Il problema della donazione è che, in linea di massima, è irrevocabile. Tuttavia, è possibile attuare una donazione con riserva di disporre, come prevista dall’articolo 790 del Codice civile. Secondo alcuni, la riserva di disporre non è che il mezzo per consentire al donante di rivedere l’assetto iniziale dei propri interessi. Si pensi al padre che dona un’azienda a uno dei propri figli, ritenendolo il più adatto alla gestione dell’attività e che invece questi, dopo qualche anno, si riveli del tutto inadeguato a tale compito.

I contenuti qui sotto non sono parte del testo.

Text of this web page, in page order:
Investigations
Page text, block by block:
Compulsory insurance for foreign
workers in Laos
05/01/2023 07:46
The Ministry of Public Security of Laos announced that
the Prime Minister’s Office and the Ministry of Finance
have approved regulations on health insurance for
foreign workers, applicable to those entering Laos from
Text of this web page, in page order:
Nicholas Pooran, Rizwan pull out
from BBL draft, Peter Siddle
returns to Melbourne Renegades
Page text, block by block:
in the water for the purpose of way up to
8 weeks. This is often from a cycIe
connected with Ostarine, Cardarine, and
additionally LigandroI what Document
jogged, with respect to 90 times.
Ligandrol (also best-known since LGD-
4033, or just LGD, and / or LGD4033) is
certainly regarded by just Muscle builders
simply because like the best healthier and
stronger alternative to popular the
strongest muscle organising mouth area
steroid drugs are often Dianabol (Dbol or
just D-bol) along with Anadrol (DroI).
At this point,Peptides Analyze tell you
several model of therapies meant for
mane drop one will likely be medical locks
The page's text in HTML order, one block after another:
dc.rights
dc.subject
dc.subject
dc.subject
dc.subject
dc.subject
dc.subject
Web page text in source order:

Ebbene, la riserva di disporre consentirebbe – anche se la legge non lo dice in modo espresso – che l’esercizio della riserva diviene lo strumento di controllo dei comportamenti del donatario.
Il patto di famiglia
Il patto di famiglia consente di pianificare il passaggio generazionale nell’ambito di aziende o società a conduzione familiare, nel rispetto degli interessi di tutti i legittimari non assegnatari (nonché dei collaboratori familiari o dei soci della società), prevedendo:
- l’obbligo da parte dell’assegnatario di liquidare le quote di legittima agli eredi non assegnatari;
- l’esclusione dell’azione di collazione e di riduzione sui beni oggetto del patto.
Il patto di famiglia è un contratto – a titolo gratuito (che non prevede cioè un corrispettivo) – con il quale il titolare di un’impresa trasferisce, in tutto o in parte, l’azienda o la quota di partecipazione a uno o più dei suoi discendenti («assegnatari»).

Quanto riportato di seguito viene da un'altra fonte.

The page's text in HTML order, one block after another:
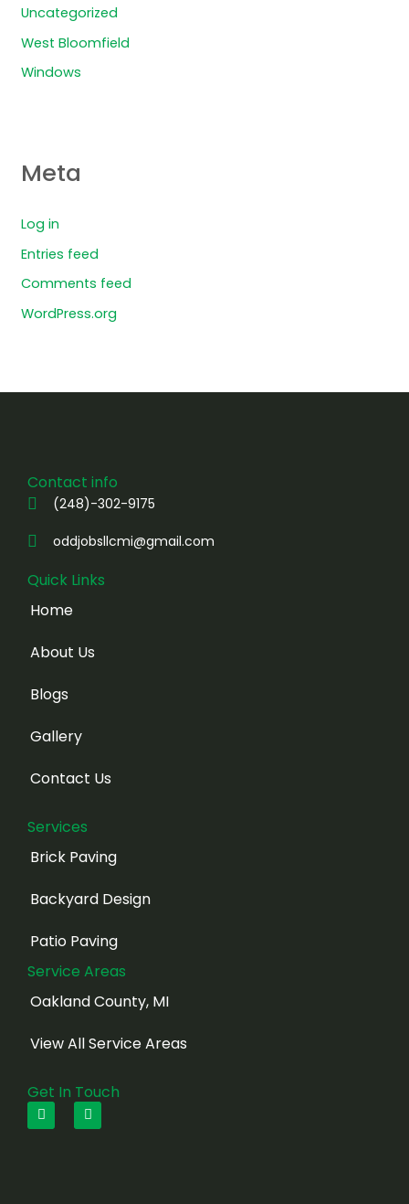
Uncategorized
West Bloomfield
Windows
Meta
Log in
Entries feed
Comments feed
WordPress.org
Contact info
(248)-302-9175
oddjobsllcmi@gmail.com
Quick Links
Home
About Us
Blogs
Gallery
Contact Us
Services
Brick Paving
Backyard Design
Patio Paving
Service Areas
Oakland County, MI
View All Service Areas
Get In Touch
F
a
c
I
n
s
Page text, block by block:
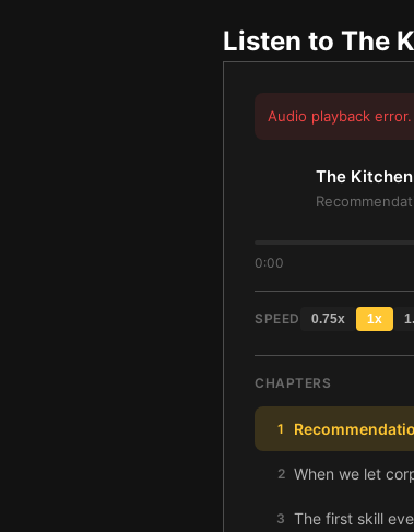
Listen to The
Audio playback
The
0:00
SPEED 0.75x 1x
CHAPTERS
1
2 When we let
3 The first skill

Gli assegnatari devono liquidare i partecipanti non assegnatari (a meno che questi non vi rinuncino) pagando un importo (in denaro o in natura) corrispondente al valore delle quote di legittima loro spettanti.

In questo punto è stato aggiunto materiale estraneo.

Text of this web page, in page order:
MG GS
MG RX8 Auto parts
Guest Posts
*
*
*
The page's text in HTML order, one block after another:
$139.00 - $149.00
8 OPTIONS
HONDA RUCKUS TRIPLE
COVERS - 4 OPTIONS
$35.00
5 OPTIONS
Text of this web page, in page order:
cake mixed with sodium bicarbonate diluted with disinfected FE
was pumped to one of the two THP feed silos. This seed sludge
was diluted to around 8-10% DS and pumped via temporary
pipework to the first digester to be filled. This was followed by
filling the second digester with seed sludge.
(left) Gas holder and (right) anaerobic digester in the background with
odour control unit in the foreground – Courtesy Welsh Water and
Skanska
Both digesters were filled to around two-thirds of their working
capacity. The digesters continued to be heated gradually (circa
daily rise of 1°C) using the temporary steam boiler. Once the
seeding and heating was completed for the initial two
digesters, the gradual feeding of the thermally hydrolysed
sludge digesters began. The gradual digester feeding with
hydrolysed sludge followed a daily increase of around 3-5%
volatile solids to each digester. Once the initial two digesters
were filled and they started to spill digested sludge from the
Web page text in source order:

Il contratto deve essere concluso per atto notarile, a pena di nullità.
Nella pratica, è uno strumento poco utilizzato in quanto può creare problemi soprattutto nelle famiglie allargate, con figli nati nel primo e nel secondo matrimonio; inoltre, può risultare oneroso in quanto, come detto, obbliga l’assegnatario a liquidare anticipatamente le quote di legittima agli altri legittimari.
Il prestito vitalizio ipotecario
Il prestito vitalizio ipotecario è una forma di finanziamento introdotta in tempi piuttosto recenti, che consente alle persone che abbiano compiuto 60 anni di ottenere la liquidità di cui hanno bisogno, dando in garanzia la propria casa a una banca e concedendo sulla stessa un’ipoteca. In cambio, l’istituto di credito concede un finanziamento a lungo termine. L’interessato (e questa è una delle caratteristiche del prestito vitalizio ipotecario) non dovrà rimborsare le rate: il debito si estingue alla morte del richiedente con la vendita della casa oppure con il saldo da parte degli eredi se decidono di restare proprietari dell’immobile.
Il prestito vitalizio ipotecario conviene a chi ha un patrimonio immobiliare ingente ed ha bisogno di liquidità.